* **Supplied information**:
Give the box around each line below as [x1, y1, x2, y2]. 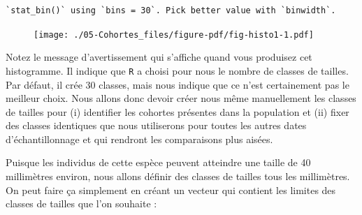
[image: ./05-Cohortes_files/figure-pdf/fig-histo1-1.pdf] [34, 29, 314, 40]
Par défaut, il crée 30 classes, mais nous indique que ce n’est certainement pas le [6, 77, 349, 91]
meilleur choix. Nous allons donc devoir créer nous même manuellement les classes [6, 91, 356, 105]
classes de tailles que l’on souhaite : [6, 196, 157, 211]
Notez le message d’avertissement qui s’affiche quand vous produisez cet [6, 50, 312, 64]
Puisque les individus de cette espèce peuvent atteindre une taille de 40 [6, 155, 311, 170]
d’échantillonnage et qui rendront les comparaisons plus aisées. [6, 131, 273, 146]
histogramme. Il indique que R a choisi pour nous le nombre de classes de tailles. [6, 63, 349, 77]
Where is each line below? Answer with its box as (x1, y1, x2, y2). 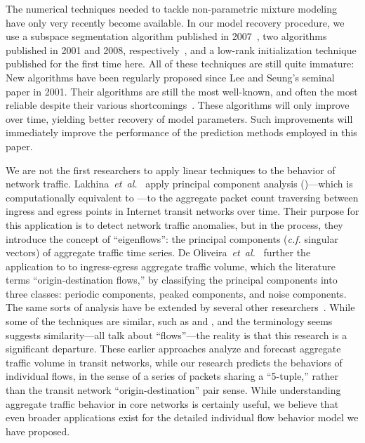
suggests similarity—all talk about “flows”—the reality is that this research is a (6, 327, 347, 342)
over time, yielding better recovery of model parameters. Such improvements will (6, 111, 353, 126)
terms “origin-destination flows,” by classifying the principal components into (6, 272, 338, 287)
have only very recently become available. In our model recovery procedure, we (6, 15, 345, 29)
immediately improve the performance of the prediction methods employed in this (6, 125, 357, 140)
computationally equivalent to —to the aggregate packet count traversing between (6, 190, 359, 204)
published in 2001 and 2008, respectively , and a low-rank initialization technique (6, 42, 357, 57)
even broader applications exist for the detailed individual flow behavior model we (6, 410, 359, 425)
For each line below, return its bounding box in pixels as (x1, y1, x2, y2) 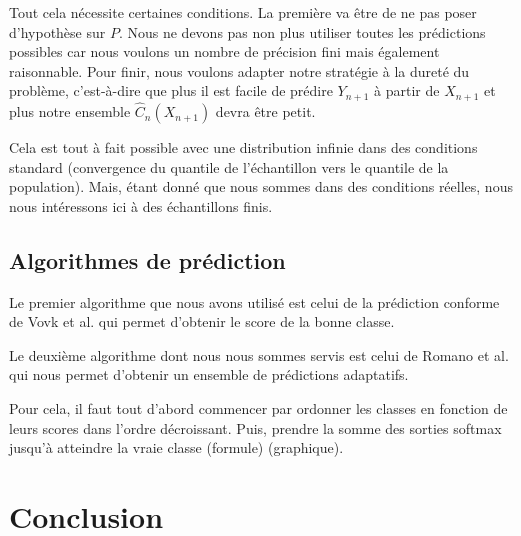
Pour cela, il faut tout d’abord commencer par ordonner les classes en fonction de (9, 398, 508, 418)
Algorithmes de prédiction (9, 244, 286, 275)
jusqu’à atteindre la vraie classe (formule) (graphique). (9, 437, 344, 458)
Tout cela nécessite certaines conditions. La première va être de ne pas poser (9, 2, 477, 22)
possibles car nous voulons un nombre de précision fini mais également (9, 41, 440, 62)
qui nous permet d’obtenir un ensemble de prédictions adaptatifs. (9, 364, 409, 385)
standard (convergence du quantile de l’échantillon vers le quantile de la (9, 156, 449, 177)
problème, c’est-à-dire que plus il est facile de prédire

* **What is needed**: Read through the listing and copy each line in which the word "tailles" occurs.

* **Answer area**:
classes de tailles que l’on souhaite : [6, 196, 157, 211]
histogramme. Il indique que R a choisi pour nous le nombre de classes de tailles. [6, 63, 349, 77]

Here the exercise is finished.